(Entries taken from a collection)
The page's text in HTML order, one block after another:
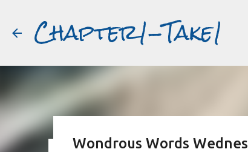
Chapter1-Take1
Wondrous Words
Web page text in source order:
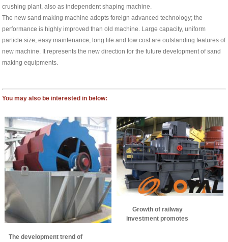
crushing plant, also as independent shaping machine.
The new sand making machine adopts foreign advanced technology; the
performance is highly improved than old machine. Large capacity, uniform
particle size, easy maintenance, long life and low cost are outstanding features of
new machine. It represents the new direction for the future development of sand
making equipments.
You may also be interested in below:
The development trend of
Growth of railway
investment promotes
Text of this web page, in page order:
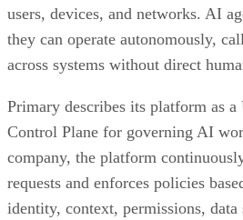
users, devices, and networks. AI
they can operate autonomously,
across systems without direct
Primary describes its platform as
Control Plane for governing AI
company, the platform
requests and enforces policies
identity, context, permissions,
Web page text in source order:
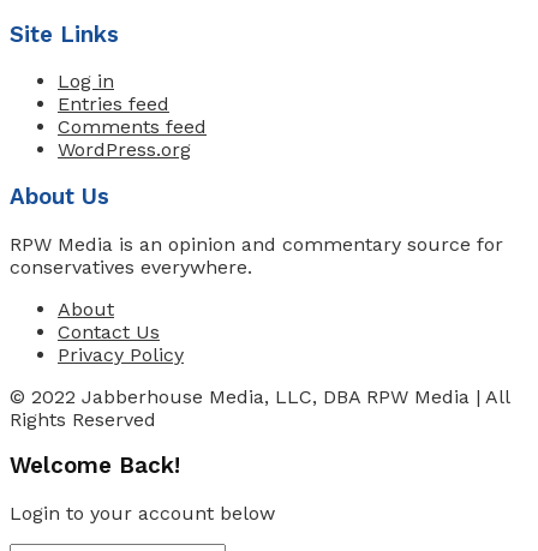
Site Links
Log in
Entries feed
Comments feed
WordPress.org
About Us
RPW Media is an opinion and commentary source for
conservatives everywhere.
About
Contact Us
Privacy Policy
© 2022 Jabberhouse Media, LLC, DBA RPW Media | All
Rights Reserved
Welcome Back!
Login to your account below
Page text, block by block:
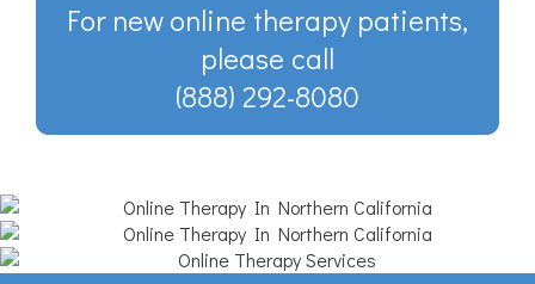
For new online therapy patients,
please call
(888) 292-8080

Problem to solve:
One exact copy of the data is required, and it should hold no pictures.

Your solution:
The page's text in HTML order, one block after another:
Chapter1-Take1
Wondrous Words
Web page text in source order:
crushing plant, also as independent shaping machine.
The new sand making machine adopts foreign advanced technology; the
performance is highly improved than old machine. Large capacity, uniform
particle size, easy maintenance, long life and low cost are outstanding features of
new machine. It represents the new direction for the future development of sand
making equipments.
You may also be interested in below:
The development trend of
Growth of railway
investment promotes
Text of this web page, in page order:
users, devices, and networks. AI
they can operate autonomously,
across systems without direct
Primary describes its platform as
Control Plane for governing AI
company, the platform
requests and enforces policies
identity, context, permissions,
Web page text in source order:
Site Links
Log in
Entries feed
Comments feed
WordPress.org
About Us
RPW Media is an opinion and commentary source for
conservatives everywhere.
About
Contact Us
Privacy Policy
© 2022 Jabberhouse Media, LLC, DBA RPW Media | All
Rights Reserved
Welcome Back!
Login to your account below
Page text, block by block:
For new online therapy patients,
please call
(888) 292-8080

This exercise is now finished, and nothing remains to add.